The rHead struggled to push the K1000s to the levels they need to express themselves , not surprising considering they are less efficient than the HE6.
My HiFiMan HE6s showing the open mod.
The HE6 demands lots of power too, again many owners have given up trying specialist headphone amps and gone for speaker amps and have bought HiFiMans attenuator box to attach them. The HE6s are supplied as a balanced headphone but at least these have a single ended adapter. They take lots of power to get them at their best but not so much as demanded by the AKGs. There is a treble spike noticeable with the HE6s and much time is spent with EQing and modding to get them sounding at their very best.
The rHead was able to power these to loud enough levels ,  I felt that the very best of HE6 was missing and needed the juice that only my Mini Beast can deliver.
2 more headphones I used extensively both of which are considerably easier to power properly.
The Soundmagic P55 Vento was a newly revised headphone that had been sent to me for demo.
It is an on the ear headphone that is efficient enough to not need external amping. It’s a closed cup design. From the limited time I have spent with the Soundmagics , they have an impactful bass and tend towards a slightly hot treble.

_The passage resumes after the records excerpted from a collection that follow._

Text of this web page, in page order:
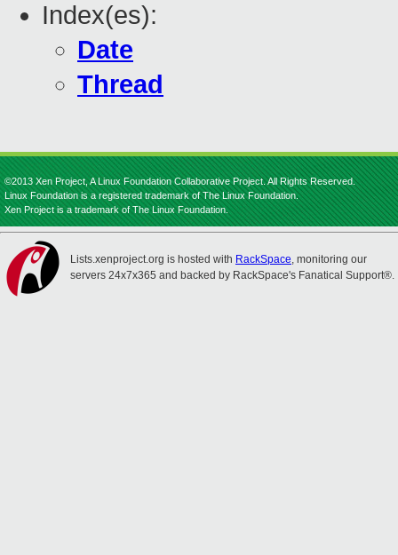
Index(es):
Date
Thread
©2013 Xen Project, A Linux Foundation Collaborative Project. All Rights Reserved.
Linux Foundation is a registered trademark of The Linux Foundation.
Xen Project is a trademark of The Linux Foundation.
Lists.xenproject.org is hosted with RackSpace, monitoring our
servers 24x7x365 and backed by RackSpace's Fanatical Support®.
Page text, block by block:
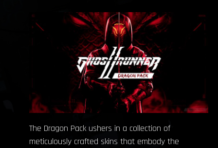
The Dragon Pack ushers in a collection of
meticulously crafted skins that embody the
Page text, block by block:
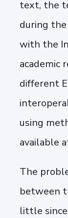
text, the
during
with the
academic
different
using
available
The
between
little
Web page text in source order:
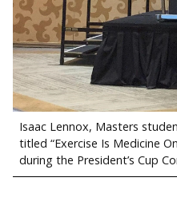
Isaac Lennox, Masters
titled “Exercise Is Medicine
during the President’s Cup
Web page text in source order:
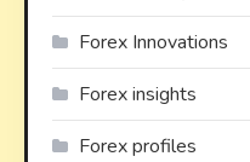
Forex Innovations
Forex insights
Forex profiles
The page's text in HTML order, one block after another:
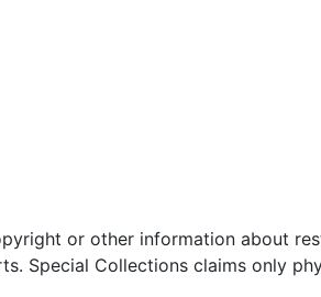
or other information about
Special Collections claims only
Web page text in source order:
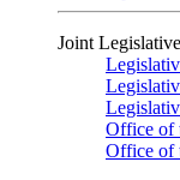
Joint
Office of
Office of
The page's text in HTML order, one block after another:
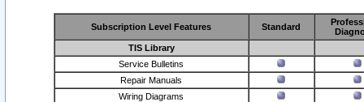
Subscription Level Features Standard
TIS Library
Service Bulletins
Repair Manuals
Wiring Diagrams
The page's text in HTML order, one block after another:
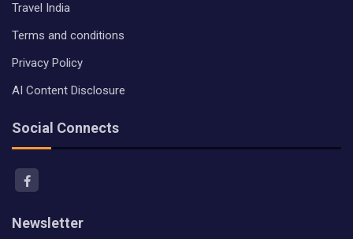
Travel India
Terms and conditions
Privacy Policy
AI Content Disclosure
Social Connects
Newsletter
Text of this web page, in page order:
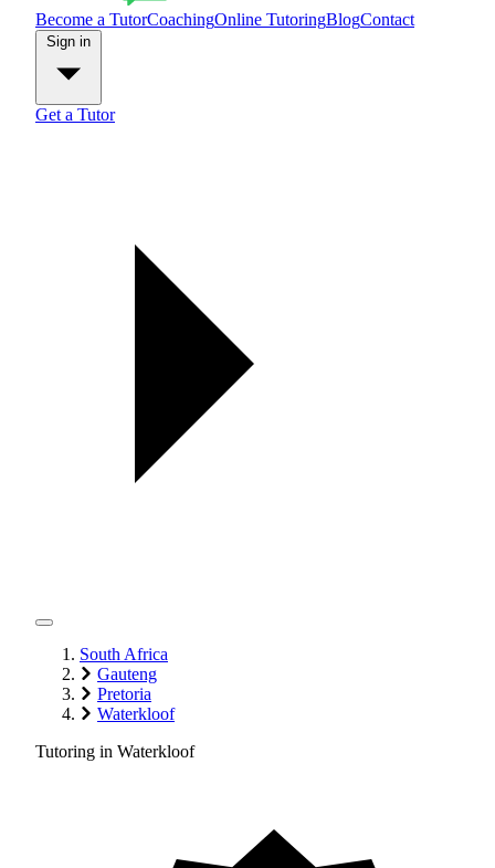
Become a TutorCoachingOnline TutoringBlogContact
Get a Tutor
South Africa
Gauteng
Pretoria
Waterkloof
Tutoring in Waterkloof
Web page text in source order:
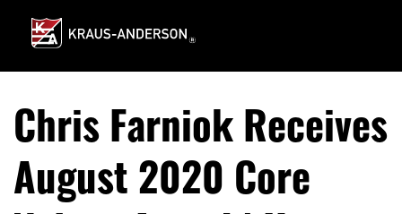
Main
Content
Chris Farniok Receives
August 2020 Core
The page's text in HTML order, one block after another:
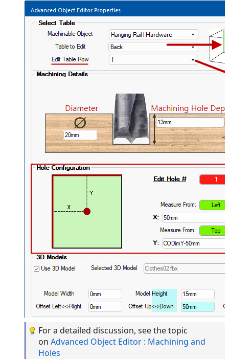
For a detailed discussion, see the topic
on Advanced Object Editor : Machining and
Holes
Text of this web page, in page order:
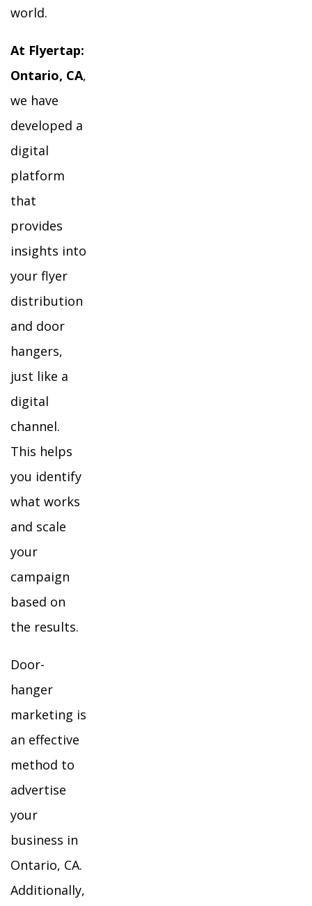
world.
At Flyertap:
Ontario, CA,
we have
developed a
digital
platform
that
provides
insights into
your flyer
distribution
and door
hangers,
just like a
digital
channel.
This helps
you identify
what works
and scale
your
campaign
based on
the results.
Door-
hanger
marketing is
an effective
method to
advertise
your
business in
Ontario, CA.
Additionally,
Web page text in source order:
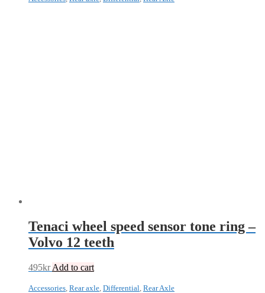
Tenaci wheel speed sensor tone ring –
Volvo 12 teeth
495kr Add to cart
Accessories Rear axle Differential Rear Axle
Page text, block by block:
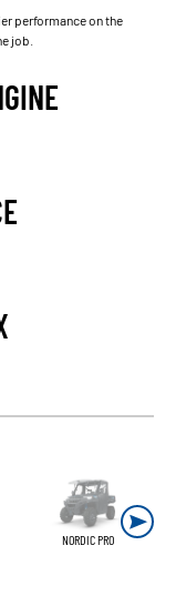
performance on the
job.
NORDIC PRO
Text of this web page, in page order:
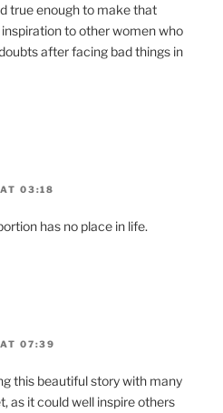
true enough to make that
inspiration to other women who
after facing bad things in
03:18
has no place in life.
07:39
this beautiful story with many
as it could well inspire others
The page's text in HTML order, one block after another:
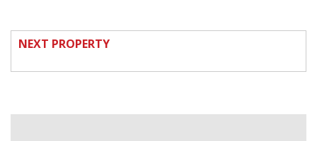
NEXT PROPERTY
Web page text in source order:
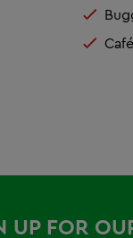
UP FOR
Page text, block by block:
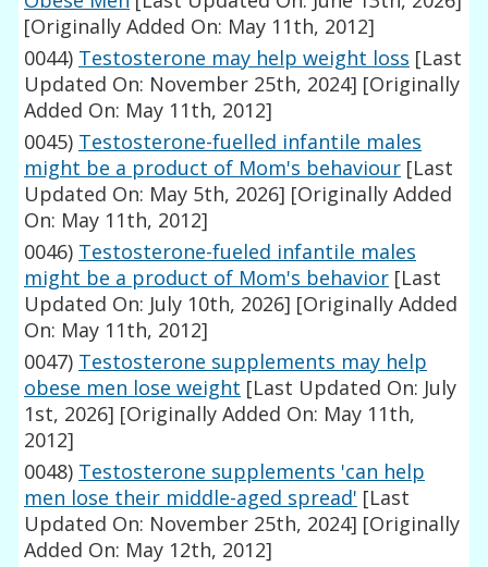
[Originally Added On: May 11th, 2012]
0044) Testosterone may help weight loss [Last
Updated On: November 25th, 2024] [Originally
Added On: May 11th, 2012]
0045) Testosterone-fuelled infantile males
might be a product of Mom's behaviour [Last
Updated On: May 5th, 2026] [Originally Added
On: May 11th, 2012]
0046) Testosterone-fueled infantile males
might be a product of Mom's behavior [Last
Updated On: July 10th, 2026] [Originally Added
On: May 11th, 2012]
0047) Testosterone supplements may help
obese men lose weight [Last Updated On: July
1st, 2026] [Originally Added On: May 11th,
2012]
0048) Testosterone supplements 'can help
men lose their middle-aged spread' [Last
Updated On: November 25th, 2024] [Originally
Added On: May 12th, 2012]
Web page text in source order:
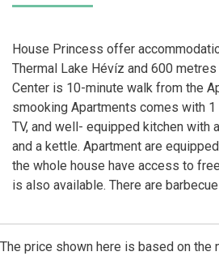
House Princess offer
Thermal Lake Hévíz and 600
Center is 10-minute walk from the
smooking Apartments comes with
TV, and well- equipped kitchen with
and a kettle. Apartment are
the whole house have access to
is also available. There are
The price shown here is based on the
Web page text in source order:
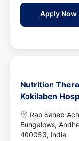
Apply Now
Nutrition
Kokilaben
L
o
c
Rao Saheb
Bungalows,
400053, India
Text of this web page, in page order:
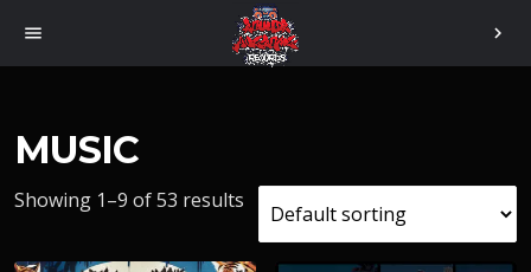
menu chevron_right
MUSIC
Showing 1–9 of 53 results
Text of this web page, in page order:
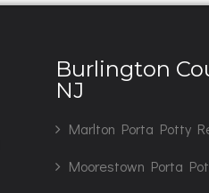
Burlington
NJ
Marlton Porta Potty
Moorestown Porta
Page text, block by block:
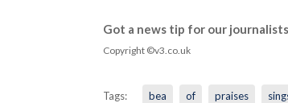
Got a news tip for our
Copyright ©v3.co.uk
Tags: bea of praises
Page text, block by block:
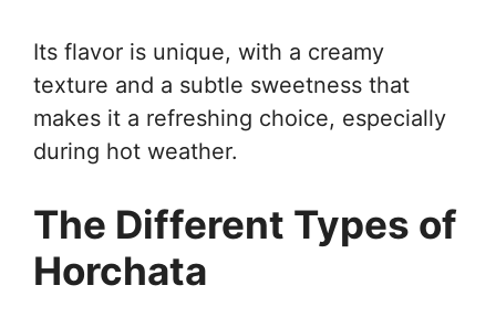
Its flavor is unique, with a creamy
texture and a subtle sweetness that
makes it a refreshing choice, especially
during hot weather.
The Different Types of
Horchata
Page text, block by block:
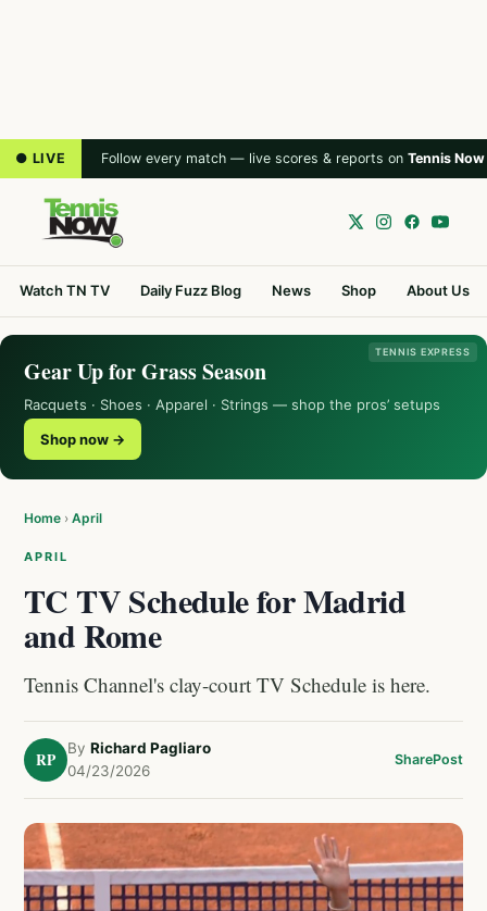
● LIVE Follow every match — live scores & reports on Tennis Now
Watch TN TV Daily Fuzz Blog News Shop About Us
TENNIS EXPRESS
Gear Up for Grass Season
Racquets · Shoes · Apparel · Strings — shop the pros’ setups
Shop now →
Home › April
APRIL
TC TV Schedule for Madrid
and Rome
Tennis Channel's clay-court TV Schedule is here.
RP
By Richard Pagliaro
04/23/2026
SharePost

The rival headphone to the Vento was the Mr Speakers Alpha Dogs
 effectively a heavily customised Fostex T50 with 3D printed cups, a world first.  Not as efficient as the Ventos, the Dogs need an amp. The character of the Alpha Dogs is the amount of detail they can retrieve, especially in the mids. What I notice about them compared to the other headphones in my collection is the amount of hiss they can pick up.
The Sound
As earlier described I considered how I was to spend my time to best describe to you the attributes of the rHead and I came to the conclusion that the only way to do this was to set up my existing kit such as I have and switch between the various bits. Switching between the bits as regularly and quickly as my sanity allows normally gives me a flavour of the differences within a reasonable time frame. It's not quite blind testing but sometimes life is just too short.

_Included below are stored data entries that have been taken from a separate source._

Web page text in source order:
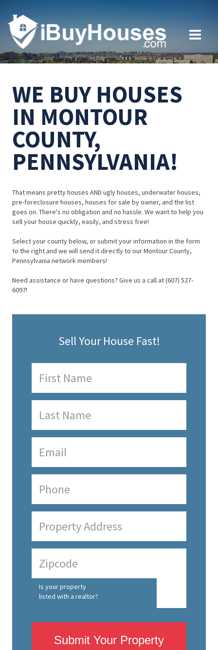
WE BUY HOUSES
IN MONTOUR
COUNTY,
PENNSYLVANIA!
That means pretty houses AND ugly houses, underwater houses,
pre-foreclosure houses, houses for sale by owner, and the list
goes on. There's no obligation and no hassle. We want to help you
sell your house quickly, easily, and stress free!
Select your county below, or submit your information in the form
to the right and we will send it directly to our Montour County,
Pennsylvania network members!
Need assistance or have questions? Give us a call at (607) 527-
6097!
Sell Your House Fast!
Is your property
listed with a realtor?
Submit Your Property
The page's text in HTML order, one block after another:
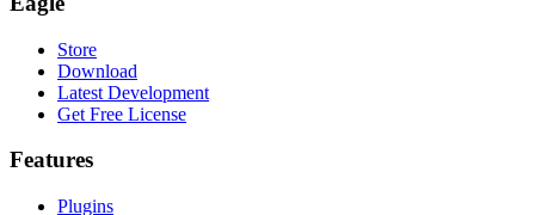
Store
Download
Latest Development
Get Free License
Features
Plugins
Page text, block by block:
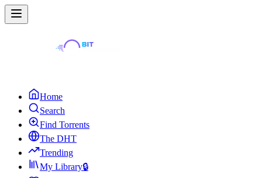
Home
Search
Find Torrents
The DHT
Trending
My Library🔒
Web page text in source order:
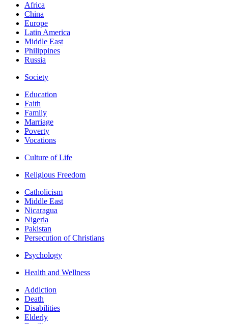
Africa
China
Europe
Latin America
Middle East
Philippines
Russia
Society
Education
Faith
Family
Marriage
Poverty
Vocations
Culture of Life
Religious Freedom
Catholicism
Middle East
Nicaragua
Nigeria
Pakistan
Persecution of Christians
Psychology
Health and Wellness
Addiction
Death
Disabilities
Elderly
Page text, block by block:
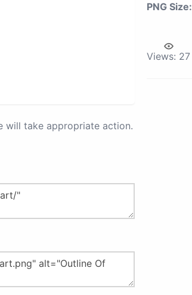
will take appropriate action.
PNG Size:
Views: 27
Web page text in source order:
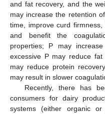
and fat recovery, and the
may increase the retention
time, improve curd
and benefit the
properties; P may
excessive P may reduce
may reduce protein
may result in slower
Recently, there has
consumers for dairy
systems (either organic or
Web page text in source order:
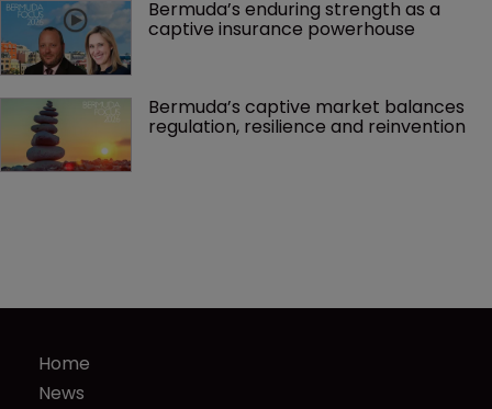
Bermuda’s enduring strength as a
captive insurance powerhouse
Bermuda’s captive market balances
regulation, resilience and reinvention
Home
News
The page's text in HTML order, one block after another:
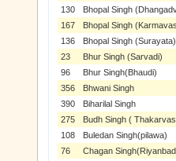
130
Bhopal Singh
167
Bhopal Singh
136
Bhopal Singh (Surayata)
23
Bhur Singh (Sarvadi)
96
Bhur Singh(Bhaudi)
356
Bhwani Singh
390
Biharilal Singh
275
Budh Singh (
108
Buledan Singh(pilawa)
76
Chagan
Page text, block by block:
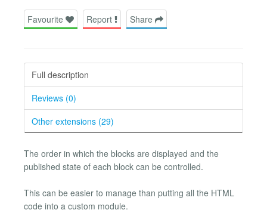
Favourite Report Share
Full description
Reviews (0)
Other extensions (29)
The order in which the blocks are displayed and the
published state of each block can be controlled.
This can be easier to manage than putting all the HTML
code into a custom module.
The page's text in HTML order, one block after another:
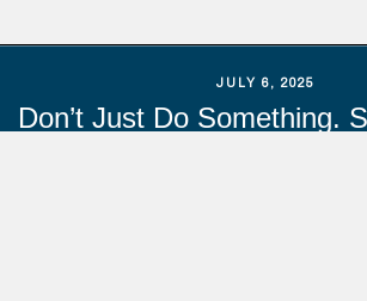
JULY 6, 2025
Don’t Just Do Something.
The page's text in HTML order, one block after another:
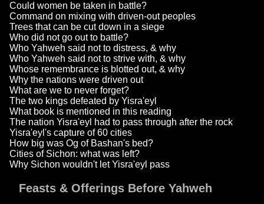
Could women be taken in battle?
Command on mixing with driven-out peoples
Trees that can be cut down in a siege
Who did not go out to battle?
Who Yahweh said not to distress, & why
Who Yahweh said not to strive with, & why
Whose remembrance is blotted out, & why
Why the nations were driven out
What are we to never forget?
The two kings defeated by Yisra'eyl
What book is mentioned in this reading
The nation Yisra'eyl had to pass through after the rock
Yisra'eyl's capture of 60 cities
How big was Og of Bashan's bed?
Cities of Sichon: what was left?
Why Sichon wouldn't let Yisra'eyl pass
Feasts & Offerings Before Yahweh

As usual with being a headfier of a few years servitude I have amassed far more kit than I need. At least that gives some variability to my testing equipment and I have a rich source to tap into even with amplifiers, so much so that I didn't bother with my Topping T22 30 Watt per channel amp. The kit I used to compare the rHead is as follows :
Amongst the mass of wires , my Fidelity Audio HPA 200 SE 
The standard version retails at £625. I had mine upgraded to an SE edition a few years ago. Brent, the designer and upgrader and owner of Fidelity Audio said at the time mine was the first 200 he'd upgraded. The upgrade is no longer offered. I have not since found a model that was upgraded to this spec, it cost me £200 to upgrade it at the time. The amp is single ended only and takes RCA in and has an output so it'll work alongside a conventional hifi setup. What was previously offered for the HPA 200 , 500 mw into 32 ohms was upgraded to a 1 Watt spec. 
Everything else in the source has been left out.